Top of ENTRIES SHOWN

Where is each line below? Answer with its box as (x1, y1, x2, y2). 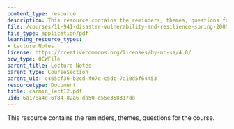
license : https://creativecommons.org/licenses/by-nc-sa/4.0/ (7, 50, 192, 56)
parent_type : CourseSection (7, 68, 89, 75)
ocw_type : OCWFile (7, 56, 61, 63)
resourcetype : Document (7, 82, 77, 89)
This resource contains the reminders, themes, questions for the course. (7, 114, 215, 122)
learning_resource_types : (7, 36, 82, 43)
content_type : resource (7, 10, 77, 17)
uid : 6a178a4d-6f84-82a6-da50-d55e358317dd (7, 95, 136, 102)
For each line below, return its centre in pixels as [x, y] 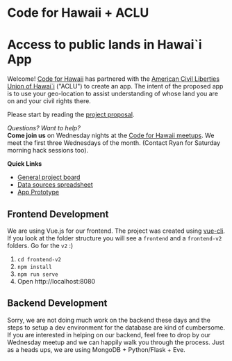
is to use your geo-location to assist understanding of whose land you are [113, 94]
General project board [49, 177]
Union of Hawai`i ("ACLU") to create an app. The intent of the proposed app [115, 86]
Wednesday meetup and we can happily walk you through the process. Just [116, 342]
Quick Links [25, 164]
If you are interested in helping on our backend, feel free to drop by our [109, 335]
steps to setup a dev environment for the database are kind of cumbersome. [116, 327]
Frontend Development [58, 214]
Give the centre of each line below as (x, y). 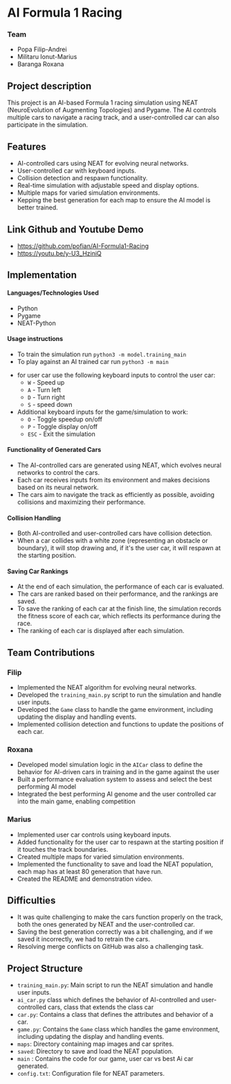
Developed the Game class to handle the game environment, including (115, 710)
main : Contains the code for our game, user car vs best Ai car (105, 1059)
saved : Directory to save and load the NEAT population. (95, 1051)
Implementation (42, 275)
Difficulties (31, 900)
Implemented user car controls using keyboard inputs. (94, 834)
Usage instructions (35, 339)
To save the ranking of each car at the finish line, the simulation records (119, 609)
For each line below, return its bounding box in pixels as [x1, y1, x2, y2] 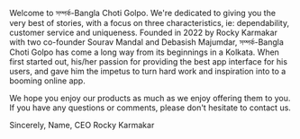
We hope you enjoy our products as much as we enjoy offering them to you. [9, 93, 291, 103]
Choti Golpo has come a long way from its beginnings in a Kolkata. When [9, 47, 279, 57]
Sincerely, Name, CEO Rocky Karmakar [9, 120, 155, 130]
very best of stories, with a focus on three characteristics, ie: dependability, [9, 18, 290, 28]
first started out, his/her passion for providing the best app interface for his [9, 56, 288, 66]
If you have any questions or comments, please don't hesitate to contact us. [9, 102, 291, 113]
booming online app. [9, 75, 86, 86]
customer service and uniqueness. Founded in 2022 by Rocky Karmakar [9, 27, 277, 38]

Bottom of ENTRIES SHOWN
Top of ENTRIES SHOWN

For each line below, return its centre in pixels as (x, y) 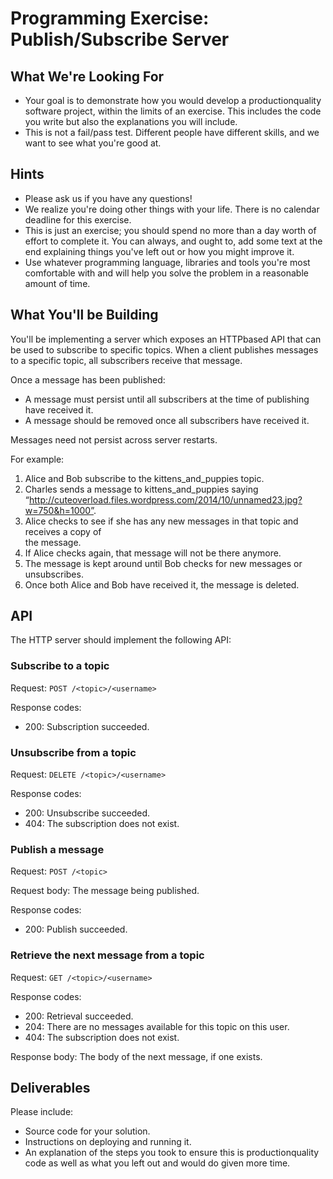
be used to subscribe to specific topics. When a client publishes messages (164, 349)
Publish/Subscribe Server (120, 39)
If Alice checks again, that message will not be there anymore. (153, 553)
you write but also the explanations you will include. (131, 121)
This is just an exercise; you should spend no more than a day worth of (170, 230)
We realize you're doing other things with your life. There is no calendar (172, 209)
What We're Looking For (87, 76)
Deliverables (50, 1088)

Bottom of ENTRIES SHOWN
Top of ENTRIES SHOWN

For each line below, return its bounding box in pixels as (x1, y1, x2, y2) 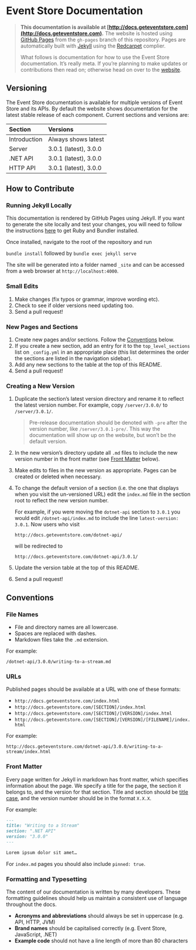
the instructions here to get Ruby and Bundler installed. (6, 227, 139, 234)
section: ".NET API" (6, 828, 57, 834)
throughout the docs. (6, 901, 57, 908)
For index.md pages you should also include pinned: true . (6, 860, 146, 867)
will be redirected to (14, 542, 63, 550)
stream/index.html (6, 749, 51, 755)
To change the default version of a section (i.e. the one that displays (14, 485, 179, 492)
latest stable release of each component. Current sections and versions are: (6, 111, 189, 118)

Bottom of ENTRIES SHOWN

TASK: The answer is the lines of the material above, from the one containing "To save the" down to the one containing "very best of", given exactly and without images.

RESULT FOR THIS TASK:
To save the ranking of each car at the finish line, the simulation records (119, 609)
For each line below, return its bounding box in pixels as [x1, y1, x2, y2] 
We hope you enjoy our products as much as we enjoy offering them to you. [9, 93, 291, 103]
Choti Golpo has come a long way from its beginnings in a Kolkata. When [9, 47, 279, 57]
Sincerely, Name, CEO Rocky Karmakar [9, 120, 155, 130]
very best of stories, with a focus on three characteristics, ie: dependability, [9, 18, 290, 28]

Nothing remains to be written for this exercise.